EXERCISE DIRECTIONS: In the records, find every line with the word "section" and copy it out.

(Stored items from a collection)

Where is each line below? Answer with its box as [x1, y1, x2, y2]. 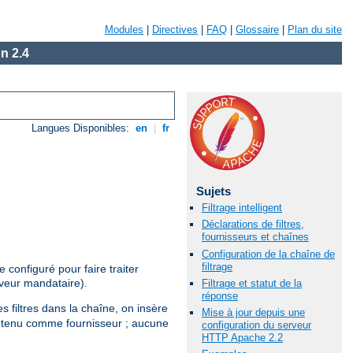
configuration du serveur [202, 318, 311, 331]
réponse [202, 289, 238, 302]
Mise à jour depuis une [202, 306, 305, 318]
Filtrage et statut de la [202, 277, 302, 289]
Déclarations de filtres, [202, 218, 304, 231]
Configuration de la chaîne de [202, 247, 335, 260]
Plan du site [288, 24, 342, 35]
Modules [105, 24, 143, 35]
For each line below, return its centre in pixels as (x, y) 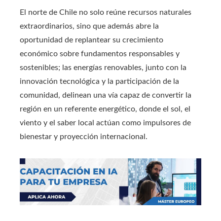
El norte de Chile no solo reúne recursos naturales (106, 13)
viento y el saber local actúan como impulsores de (105, 123)
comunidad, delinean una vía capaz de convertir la (106, 95)
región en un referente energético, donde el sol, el (105, 109)
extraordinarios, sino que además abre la (89, 26)
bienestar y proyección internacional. (84, 137)
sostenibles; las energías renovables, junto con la (103, 68)
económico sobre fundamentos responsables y (100, 54)
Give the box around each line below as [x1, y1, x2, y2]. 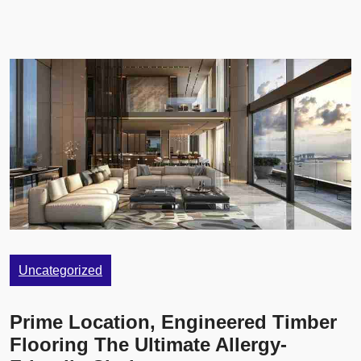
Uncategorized [19, 263, 102, 278]
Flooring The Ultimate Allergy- [10, 334, 287, 356]
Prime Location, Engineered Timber [10, 311, 337, 334]
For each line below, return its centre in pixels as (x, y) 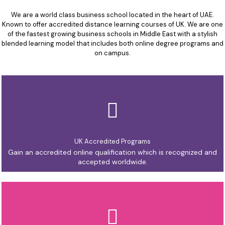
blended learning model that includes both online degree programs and (113, 43)
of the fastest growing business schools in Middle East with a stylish (113, 34)
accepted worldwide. (113, 161)
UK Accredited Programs (113, 141)
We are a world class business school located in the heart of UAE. (113, 15)
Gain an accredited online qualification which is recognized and (113, 152)
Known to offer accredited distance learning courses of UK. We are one (113, 24)
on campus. (113, 53)
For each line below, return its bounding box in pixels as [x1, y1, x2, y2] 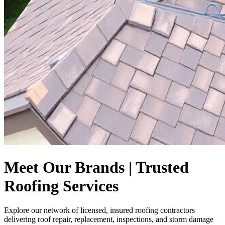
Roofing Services [4, 176, 119, 195]
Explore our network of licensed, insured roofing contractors [4, 206, 195, 215]
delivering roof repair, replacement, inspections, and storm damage [4, 215, 213, 224]
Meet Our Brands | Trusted [4, 158, 189, 176]
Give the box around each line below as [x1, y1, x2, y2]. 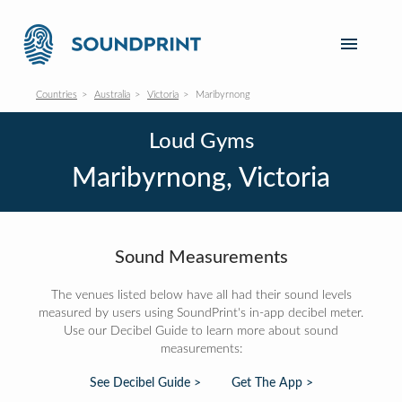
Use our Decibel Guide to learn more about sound [64, 325, 338, 337]
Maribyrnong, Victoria [72, 165, 330, 192]
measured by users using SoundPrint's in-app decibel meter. [39, 307, 363, 319]
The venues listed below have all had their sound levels [50, 289, 352, 301]
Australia [94, 90, 130, 100]
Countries [36, 90, 77, 100]
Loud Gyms [148, 131, 254, 153]
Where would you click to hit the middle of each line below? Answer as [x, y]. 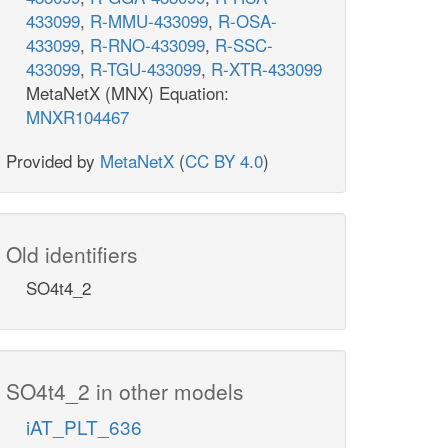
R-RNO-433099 [147, 45]
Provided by [53, 161]
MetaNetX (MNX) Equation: [127, 93]
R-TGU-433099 [145, 69]
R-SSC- [244, 45]
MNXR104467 [77, 117]
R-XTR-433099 [266, 69]
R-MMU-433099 [149, 21]
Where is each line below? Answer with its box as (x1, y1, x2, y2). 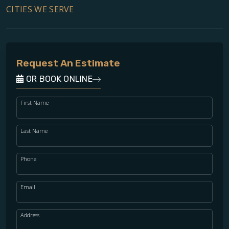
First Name (20, 99, 49, 107)
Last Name (20, 127, 48, 135)
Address (20, 211, 39, 219)
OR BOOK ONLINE (24, 74, 93, 84)
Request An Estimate (16, 57, 120, 70)
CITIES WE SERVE (6, 4, 74, 15)
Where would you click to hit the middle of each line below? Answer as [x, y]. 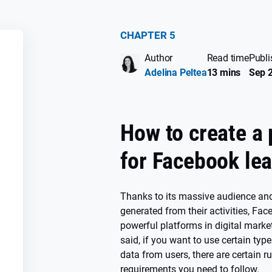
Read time [228, 58]
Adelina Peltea [176, 73]
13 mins [224, 73]
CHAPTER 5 [148, 35]
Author [159, 58]
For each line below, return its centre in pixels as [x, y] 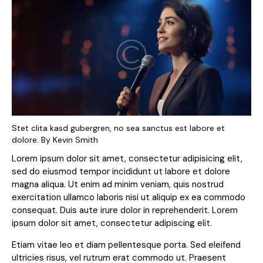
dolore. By [32, 140]
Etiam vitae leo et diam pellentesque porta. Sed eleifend [126, 245]
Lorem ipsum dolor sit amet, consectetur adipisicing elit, [127, 159]
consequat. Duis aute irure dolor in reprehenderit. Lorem [125, 210]
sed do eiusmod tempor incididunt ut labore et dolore [121, 172]
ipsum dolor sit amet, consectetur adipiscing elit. [112, 223]
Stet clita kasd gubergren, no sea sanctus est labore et [118, 128]
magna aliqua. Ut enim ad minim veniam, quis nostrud [118, 185]
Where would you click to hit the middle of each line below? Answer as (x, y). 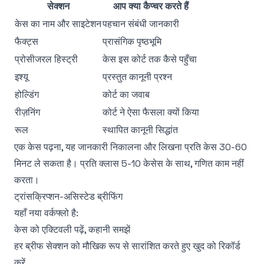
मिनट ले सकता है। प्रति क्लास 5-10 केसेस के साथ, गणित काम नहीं (129, 164)
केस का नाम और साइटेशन (58, 24)
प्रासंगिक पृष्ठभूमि (132, 42)
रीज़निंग (27, 112)
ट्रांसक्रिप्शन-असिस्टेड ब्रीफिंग (68, 197)
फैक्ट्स (27, 42)
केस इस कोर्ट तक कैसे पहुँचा (150, 59)
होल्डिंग (27, 95)
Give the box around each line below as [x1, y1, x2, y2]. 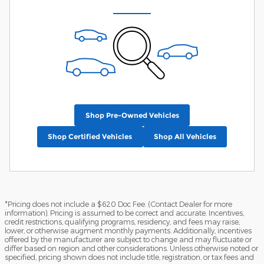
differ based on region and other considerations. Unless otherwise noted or [5, 243, 258, 252]
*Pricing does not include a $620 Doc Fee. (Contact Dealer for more [5, 199, 232, 208]
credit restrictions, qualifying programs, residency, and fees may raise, [5, 217, 240, 226]
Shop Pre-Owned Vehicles [85, 111, 179, 120]
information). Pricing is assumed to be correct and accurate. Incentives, [5, 208, 244, 217]
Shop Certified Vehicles [48, 132, 133, 141]
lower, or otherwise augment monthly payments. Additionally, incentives [5, 226, 252, 235]
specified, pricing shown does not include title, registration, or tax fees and [5, 252, 254, 261]
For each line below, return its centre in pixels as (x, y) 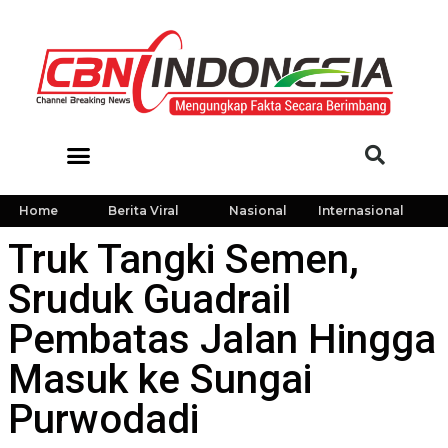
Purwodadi (103, 419)
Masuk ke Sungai (160, 379)
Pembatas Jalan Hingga (222, 339)
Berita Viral (143, 210)
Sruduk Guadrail (149, 299)
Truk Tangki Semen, (183, 259)
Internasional (360, 210)
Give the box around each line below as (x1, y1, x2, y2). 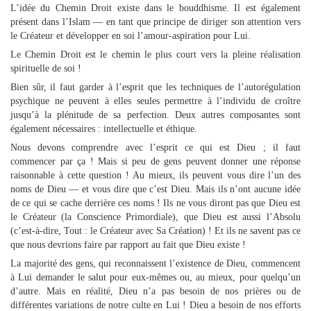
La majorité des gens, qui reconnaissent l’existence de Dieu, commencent (10, 258, 301, 269)
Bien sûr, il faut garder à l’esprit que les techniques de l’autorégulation (10, 82, 301, 92)
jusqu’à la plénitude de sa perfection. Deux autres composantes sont (10, 110, 301, 120)
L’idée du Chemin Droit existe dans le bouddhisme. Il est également (10, 3, 301, 13)
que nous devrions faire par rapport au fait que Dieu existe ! (10, 239, 246, 250)
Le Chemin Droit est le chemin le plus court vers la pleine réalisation (10, 49, 301, 60)
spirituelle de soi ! (10, 63, 81, 74)
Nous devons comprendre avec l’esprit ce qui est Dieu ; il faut (10, 142, 301, 153)
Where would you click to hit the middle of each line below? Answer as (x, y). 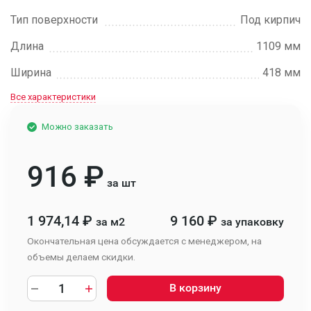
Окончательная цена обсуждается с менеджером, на (144, 241)
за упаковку (252, 222)
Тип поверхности (54, 20)
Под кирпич (270, 20)
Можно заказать (77, 127)
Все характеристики (53, 97)
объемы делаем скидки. (81, 257)
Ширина (31, 73)
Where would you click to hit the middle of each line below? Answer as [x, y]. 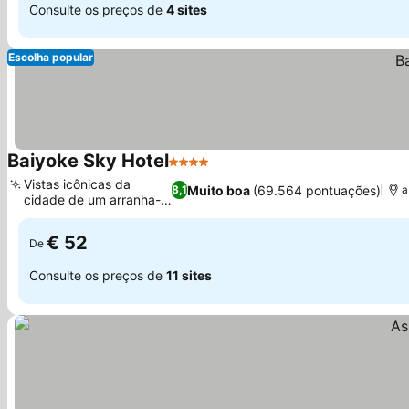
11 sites [189, 275]
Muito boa [219, 190]
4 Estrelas [202, 171]
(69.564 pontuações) [317, 190]
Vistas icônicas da [77, 184]
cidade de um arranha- [92, 199]
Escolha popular [51, 57]
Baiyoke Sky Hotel [88, 161]
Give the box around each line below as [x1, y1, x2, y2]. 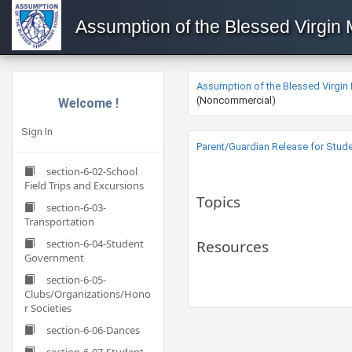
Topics [196, 192, 240, 212]
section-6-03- [46, 200, 106, 214]
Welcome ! [57, 96, 119, 111]
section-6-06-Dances [46, 323, 140, 337]
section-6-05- [46, 273, 106, 287]
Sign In [21, 126, 53, 137]
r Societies [24, 301, 71, 315]
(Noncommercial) [196, 94, 276, 106]
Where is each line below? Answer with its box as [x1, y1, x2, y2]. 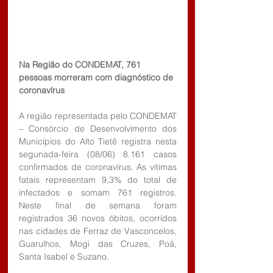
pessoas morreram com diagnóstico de [19, 71, 175, 83]
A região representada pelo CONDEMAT [19, 110, 177, 121]
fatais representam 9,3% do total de [19, 174, 177, 185]
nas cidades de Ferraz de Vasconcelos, [19, 225, 177, 236]
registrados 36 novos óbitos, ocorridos [19, 212, 177, 224]
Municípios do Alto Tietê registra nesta [19, 135, 177, 147]
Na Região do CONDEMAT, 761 [19, 58, 143, 70]
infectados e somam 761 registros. [19, 186, 177, 198]
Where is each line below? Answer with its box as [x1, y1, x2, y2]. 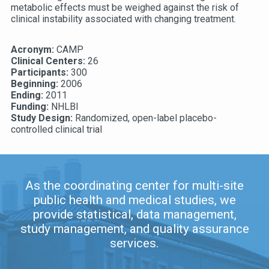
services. [110, 236, 159, 251]
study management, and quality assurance [20, 222, 249, 237]
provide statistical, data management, [32, 207, 237, 222]
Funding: [10, 101, 51, 113]
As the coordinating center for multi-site [25, 178, 244, 193]
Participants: [10, 67, 71, 79]
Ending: [10, 89, 46, 101]
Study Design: [10, 112, 75, 124]
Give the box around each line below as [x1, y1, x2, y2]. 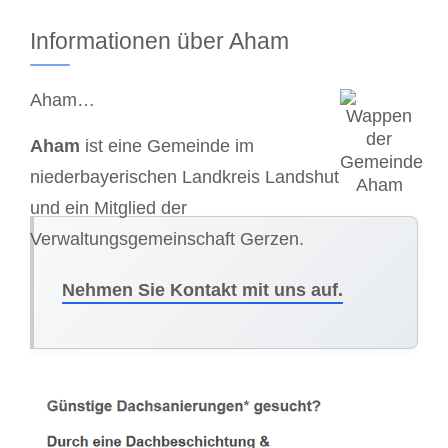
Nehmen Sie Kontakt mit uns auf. [62, 280, 343, 301]
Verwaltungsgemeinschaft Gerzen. [30, 229, 304, 250]
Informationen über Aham [30, 27, 289, 54]
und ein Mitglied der [30, 198, 187, 219]
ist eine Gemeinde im [80, 136, 254, 157]
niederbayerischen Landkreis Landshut [30, 167, 339, 188]
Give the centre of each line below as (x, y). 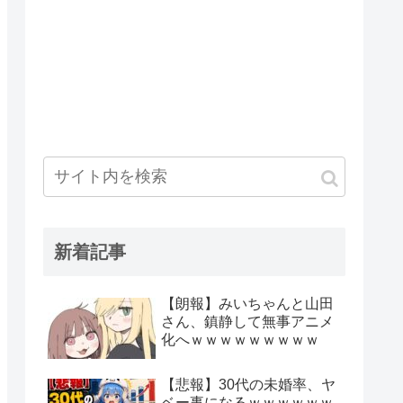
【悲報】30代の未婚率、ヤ (248, 385)
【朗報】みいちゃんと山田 (247, 304)
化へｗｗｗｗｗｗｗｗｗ (240, 340)
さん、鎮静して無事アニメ (247, 322)
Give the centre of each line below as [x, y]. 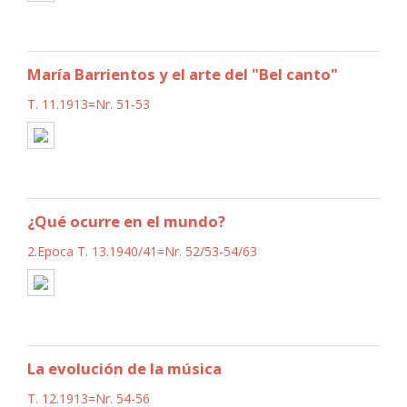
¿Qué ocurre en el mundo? [126, 221]
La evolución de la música [124, 368]
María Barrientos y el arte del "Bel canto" [183, 74]
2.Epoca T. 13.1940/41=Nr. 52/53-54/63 [142, 251]
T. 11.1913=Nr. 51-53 [89, 104]
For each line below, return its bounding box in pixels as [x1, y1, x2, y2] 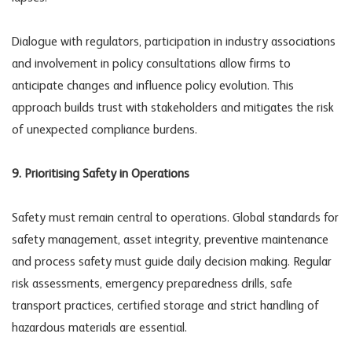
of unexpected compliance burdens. [12, 123, 197, 137]
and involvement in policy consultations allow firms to [12, 57, 291, 71]
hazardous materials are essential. [12, 321, 187, 335]
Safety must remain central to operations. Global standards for [12, 211, 339, 225]
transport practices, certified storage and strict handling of [12, 299, 319, 313]
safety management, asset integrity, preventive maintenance [12, 233, 328, 247]
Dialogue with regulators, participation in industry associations [12, 35, 335, 49]
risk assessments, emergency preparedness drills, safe [12, 277, 292, 291]
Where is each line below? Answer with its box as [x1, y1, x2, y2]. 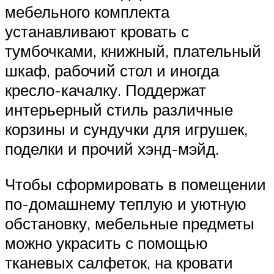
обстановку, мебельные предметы [5, 213, 254, 233]
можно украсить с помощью [5, 232, 208, 253]
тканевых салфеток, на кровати [5, 252, 233, 272]
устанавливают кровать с [5, 21, 189, 42]
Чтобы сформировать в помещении [5, 174, 266, 194]
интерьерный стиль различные [5, 100, 233, 120]
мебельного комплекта [5, 2, 169, 22]
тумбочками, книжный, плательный [5, 41, 261, 61]
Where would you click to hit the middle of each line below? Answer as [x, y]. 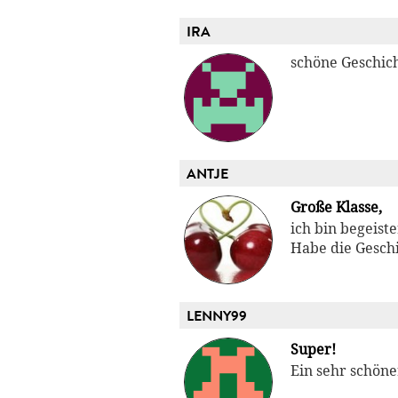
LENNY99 [217, 317]
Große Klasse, [336, 208]
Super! [313, 350]
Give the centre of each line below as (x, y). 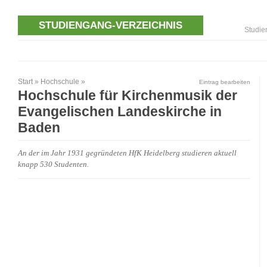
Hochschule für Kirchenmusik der (128, 96)
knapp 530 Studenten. (53, 165)
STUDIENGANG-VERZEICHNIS (111, 25)
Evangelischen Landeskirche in (120, 112)
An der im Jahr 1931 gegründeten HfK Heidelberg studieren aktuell (127, 153)
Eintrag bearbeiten (225, 82)
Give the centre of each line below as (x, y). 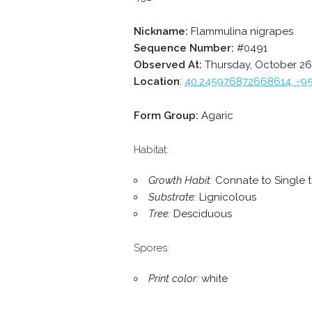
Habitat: (151, 150)
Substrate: (172, 197)
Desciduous (201, 214)
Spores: (151, 248)
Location (157, 81)
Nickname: (161, 31)
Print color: (173, 279)
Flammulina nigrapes (241, 31)
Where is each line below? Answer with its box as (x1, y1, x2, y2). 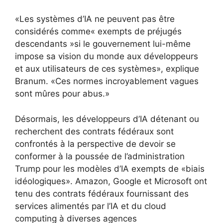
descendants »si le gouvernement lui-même (15, 39, 191, 49)
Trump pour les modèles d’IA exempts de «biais (15, 163, 205, 174)
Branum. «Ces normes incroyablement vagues (15, 76, 199, 87)
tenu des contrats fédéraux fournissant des (15, 188, 189, 199)
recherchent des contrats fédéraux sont (15, 126, 174, 136)
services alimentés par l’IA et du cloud (15, 201, 166, 211)
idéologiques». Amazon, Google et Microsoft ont (15, 176, 207, 186)
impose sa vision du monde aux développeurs (15, 51, 198, 62)
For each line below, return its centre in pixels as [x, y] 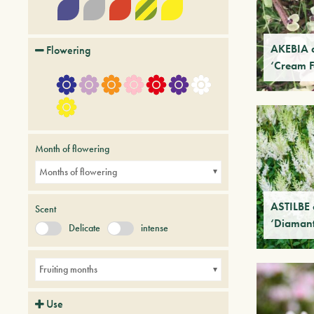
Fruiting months [68, 269]
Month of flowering [72, 148]
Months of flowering [78, 171]
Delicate [84, 227]
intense [155, 227]
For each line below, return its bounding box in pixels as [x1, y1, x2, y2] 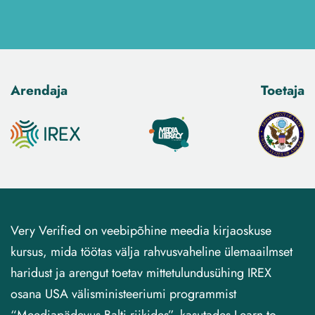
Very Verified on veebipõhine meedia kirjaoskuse [11, 221, 271, 240]
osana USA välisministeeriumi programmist [11, 285, 236, 304]
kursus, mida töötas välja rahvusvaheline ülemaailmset [11, 243, 292, 262]
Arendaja [11, 80, 67, 100]
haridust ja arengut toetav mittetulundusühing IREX [11, 264, 271, 283]
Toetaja [261, 80, 304, 100]
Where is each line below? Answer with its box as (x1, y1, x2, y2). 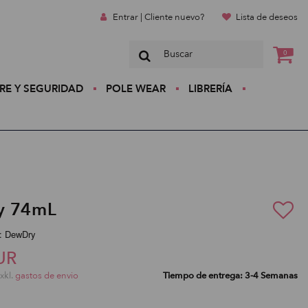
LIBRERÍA (188, 82, 232, 96)
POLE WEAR (105, 82, 166, 96)
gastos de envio (15, 269, 78, 282)
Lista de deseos (236, 11, 298, 23)
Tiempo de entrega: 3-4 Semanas (163, 269, 298, 282)
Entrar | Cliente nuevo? (112, 11, 204, 23)
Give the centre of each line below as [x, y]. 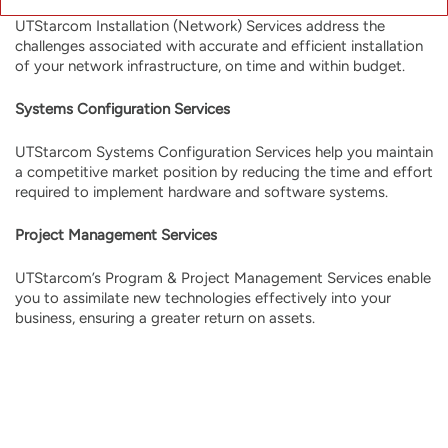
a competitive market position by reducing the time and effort [224, 171]
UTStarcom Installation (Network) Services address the [200, 25]
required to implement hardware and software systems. [201, 191]
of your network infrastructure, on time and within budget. [210, 65]
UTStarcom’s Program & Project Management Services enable [223, 277]
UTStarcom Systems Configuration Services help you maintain [224, 151]
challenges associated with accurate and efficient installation [219, 45]
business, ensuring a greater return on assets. [165, 317]
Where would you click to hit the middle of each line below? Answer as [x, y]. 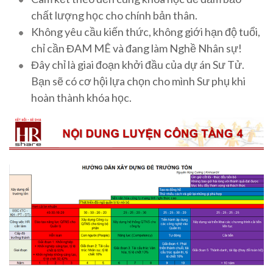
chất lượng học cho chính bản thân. [114, 15]
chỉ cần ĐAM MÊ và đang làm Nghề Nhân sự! [136, 48]
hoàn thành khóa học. [81, 97]
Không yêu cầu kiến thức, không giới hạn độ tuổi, [146, 31]
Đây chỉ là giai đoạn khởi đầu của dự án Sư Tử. [138, 64]
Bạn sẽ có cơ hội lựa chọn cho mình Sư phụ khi [138, 81]
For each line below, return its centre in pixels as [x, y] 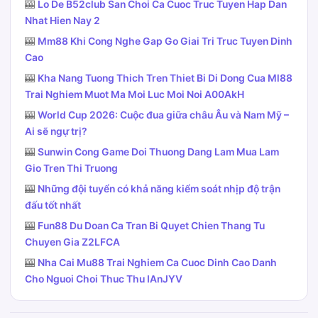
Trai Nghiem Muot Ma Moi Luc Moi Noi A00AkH [135, 94]
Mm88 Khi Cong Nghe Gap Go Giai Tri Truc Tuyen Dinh [165, 41]
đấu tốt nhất [53, 205]
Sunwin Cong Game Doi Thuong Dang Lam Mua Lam [158, 152]
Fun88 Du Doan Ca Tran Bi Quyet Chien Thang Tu [151, 226]
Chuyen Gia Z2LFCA [72, 242]
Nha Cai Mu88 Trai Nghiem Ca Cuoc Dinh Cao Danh [157, 263]
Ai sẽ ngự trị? [56, 131]
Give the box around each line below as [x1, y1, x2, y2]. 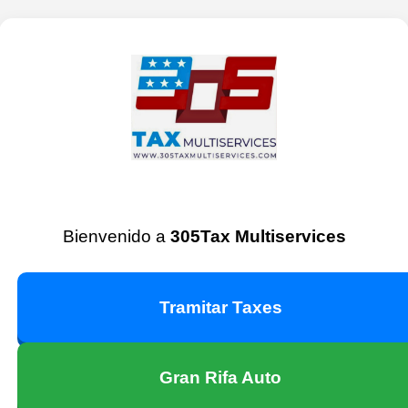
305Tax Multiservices [169, 227, 346, 247]
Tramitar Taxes [158, 298, 282, 318]
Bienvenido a [62, 227, 170, 247]
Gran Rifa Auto [159, 368, 281, 388]
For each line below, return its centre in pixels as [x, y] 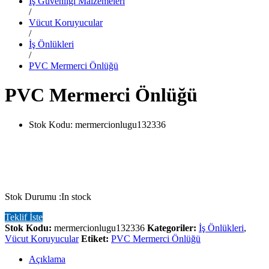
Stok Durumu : [33, 196]
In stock [76, 196]
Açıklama [47, 259]
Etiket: [96, 238]
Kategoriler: [173, 228]
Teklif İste [24, 217]
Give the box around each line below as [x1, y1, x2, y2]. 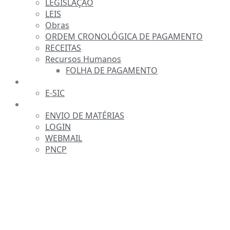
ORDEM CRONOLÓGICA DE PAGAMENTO [45, 31, 203, 42]
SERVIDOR [27, 100, 71, 109]
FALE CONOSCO [27, 78, 92, 86]
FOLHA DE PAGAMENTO [66, 65, 158, 76]
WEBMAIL [45, 132, 82, 144]
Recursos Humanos [45, 53, 121, 65]
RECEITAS [45, 42, 81, 53]
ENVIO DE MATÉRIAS [45, 110, 124, 121]
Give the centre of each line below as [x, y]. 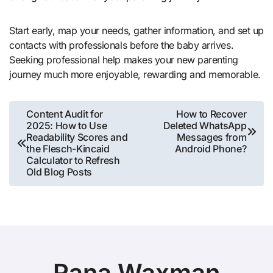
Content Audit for [65, 114]
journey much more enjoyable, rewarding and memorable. [135, 74]
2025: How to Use [67, 126]
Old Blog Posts [59, 172]
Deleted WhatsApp [205, 126]
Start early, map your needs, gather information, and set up [136, 30]
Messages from [211, 137]
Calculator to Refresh [73, 161]
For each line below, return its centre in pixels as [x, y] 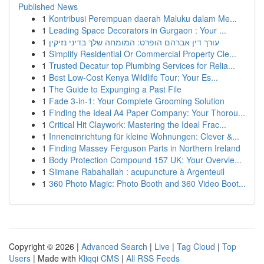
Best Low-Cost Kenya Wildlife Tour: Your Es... [133, 77]
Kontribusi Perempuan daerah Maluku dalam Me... [143, 18]
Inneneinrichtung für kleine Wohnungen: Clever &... [144, 136]
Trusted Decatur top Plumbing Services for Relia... [142, 65]
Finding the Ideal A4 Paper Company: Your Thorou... [147, 113]
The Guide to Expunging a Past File [115, 89]
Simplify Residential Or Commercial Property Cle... [143, 54]
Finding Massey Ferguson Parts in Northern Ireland [145, 148]

ANSWER BOX:
section-6-03- [46, 200, 106, 214]
section-6-06-Dances [46, 323, 140, 337]
section-6-05- [46, 273, 106, 287]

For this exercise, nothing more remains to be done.